Renaud Schira est toulousain. Il a décroché son diplôme d’ingénieur en BTP il y a quelques années. Pourtant, il a décidé de prendre un virage à 180° en consacrant sa vie à l’éveil des consciences via son association Inform’Action.

Renaud Schira est toulousain. Il a décroché son diplôme d’ingénieur en BTP il y a quelques années. Pourtant, il a décidé de prendre un virage à 180° en consacrant sa vie à l’éveil des consciences via son association Inform’Action.

Le contexte

Renaud était en enfant calme et prometteur. Il n’avait manqué de rien et avait un avenir tout tracé dans l’univers du bâtiment et travaux public, domaine dans lequel il poursuivait ses études d’ingénieur. Jeune adulte, il était comme la plupart des gens de son âge : il aimait les belles voitures, les marques et était plutôt adepte à la consommation en tous genres. Il possédait d’ailleurs une garde-robe d’environ 4 000 euros !

Renaud Schira

« Jusqu’à mes 20 ans, j’étais un pur produit du système : bon consommateur et bon travailleur. J’étais très matérialiste et avide de possessions. »

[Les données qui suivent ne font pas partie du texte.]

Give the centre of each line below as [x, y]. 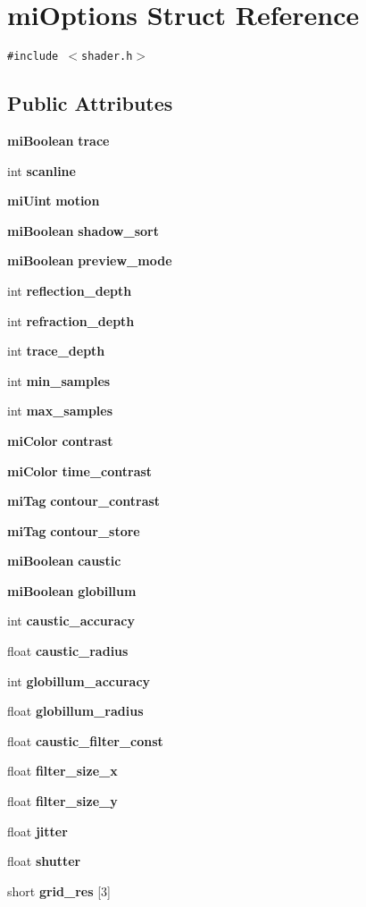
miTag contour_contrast [84, 501]
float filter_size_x [62, 771]
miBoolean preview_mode [90, 260]
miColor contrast [60, 440]
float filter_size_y [62, 801]
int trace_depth [56, 351]
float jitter [37, 831]
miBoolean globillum [72, 590]
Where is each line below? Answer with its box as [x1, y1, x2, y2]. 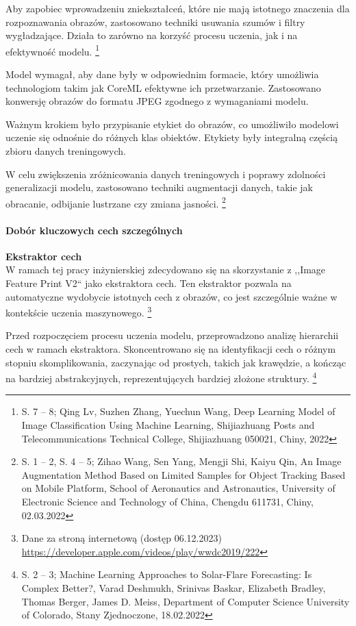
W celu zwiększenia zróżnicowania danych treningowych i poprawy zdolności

Son rêve était de s’accomplir en tant qu’ingénieur, de conduire une grosse voiture symbole de réussite sociale et de vivre dans un pavillon dont il serait propriétaire.

Un voyage qui a changé sa vie

À 20 ans, Renaud est parti en Nouvelle-Zélande pendant un peu moins d’un 1 an ans le cadre de ses études. Son niveau de vie a changé du tout au tout, puisqu’il n’avait que 300 dollars en poche chaque mois. Et pourtant, ce périple a été un élément déclencheur. En effet, le jeune homme y a rencontré des personnes remarquables, arrivants de tous horizons et de toutes nationalités. Ce partage vécu durant des mois lui a enseigné à quel point l’être humain est le fondement de toutes relations. C’est à ce moment qu’il prit conscience qu’un autre mode de vie était possible.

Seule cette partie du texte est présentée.